> [DATASET EXCERPTS]
--- START ---

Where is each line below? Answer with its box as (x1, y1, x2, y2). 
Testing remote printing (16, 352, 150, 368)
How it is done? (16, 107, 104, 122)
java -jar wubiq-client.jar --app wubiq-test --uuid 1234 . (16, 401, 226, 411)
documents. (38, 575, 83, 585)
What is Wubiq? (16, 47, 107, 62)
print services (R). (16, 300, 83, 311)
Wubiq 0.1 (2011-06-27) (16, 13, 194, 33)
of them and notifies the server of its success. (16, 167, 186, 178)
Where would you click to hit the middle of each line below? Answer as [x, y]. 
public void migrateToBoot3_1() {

--- END ---
--- START ---

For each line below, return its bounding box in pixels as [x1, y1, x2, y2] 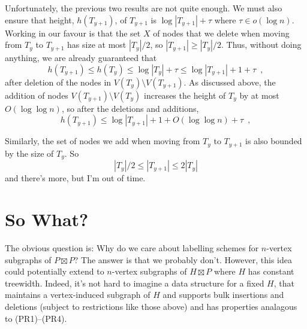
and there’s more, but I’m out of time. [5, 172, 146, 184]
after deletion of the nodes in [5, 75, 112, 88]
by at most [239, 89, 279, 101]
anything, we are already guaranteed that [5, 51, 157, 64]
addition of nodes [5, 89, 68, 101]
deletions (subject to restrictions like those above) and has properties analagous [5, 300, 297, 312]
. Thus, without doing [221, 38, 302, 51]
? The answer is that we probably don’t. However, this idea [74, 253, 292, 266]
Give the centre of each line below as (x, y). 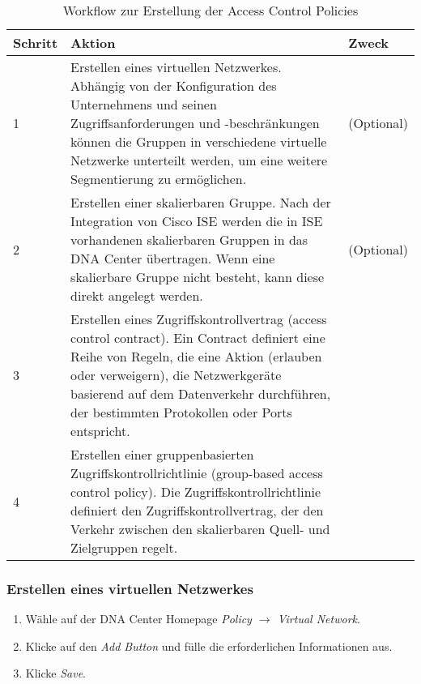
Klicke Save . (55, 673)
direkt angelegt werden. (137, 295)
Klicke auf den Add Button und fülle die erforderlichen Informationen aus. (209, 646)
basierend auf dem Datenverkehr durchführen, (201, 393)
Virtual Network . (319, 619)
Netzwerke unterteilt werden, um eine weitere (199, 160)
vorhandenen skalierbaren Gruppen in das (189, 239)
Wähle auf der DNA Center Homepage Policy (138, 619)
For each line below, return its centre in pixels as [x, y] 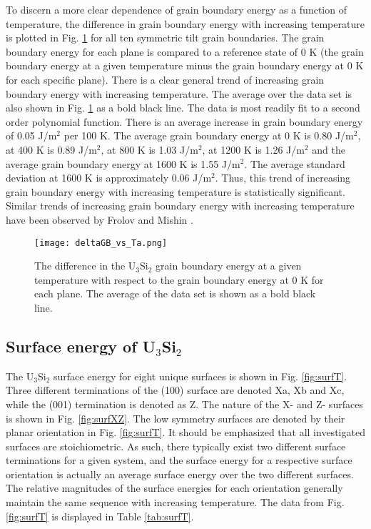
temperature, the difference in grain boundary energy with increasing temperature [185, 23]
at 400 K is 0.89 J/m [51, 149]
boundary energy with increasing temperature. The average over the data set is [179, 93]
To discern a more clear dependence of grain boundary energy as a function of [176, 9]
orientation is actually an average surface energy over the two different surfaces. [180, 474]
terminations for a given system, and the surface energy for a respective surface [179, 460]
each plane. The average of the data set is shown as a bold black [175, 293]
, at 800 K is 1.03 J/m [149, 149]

--- END ---
--- START ---

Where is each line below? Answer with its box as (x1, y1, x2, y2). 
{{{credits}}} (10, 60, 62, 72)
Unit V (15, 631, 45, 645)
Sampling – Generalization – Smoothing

--- END ---

> [DESCRIPTION OF THE TASK] Return exactly, and only, the lines above starting at the line that contains "Where would you" and ending at the line that contains "public void migrateToBoot3_1()".

> [RESPONSE FOR THIS EXERCISE]
Where would you click to hit the middle of each line below? Answer as [x, y]. 
public void migrateToBoot3_1() {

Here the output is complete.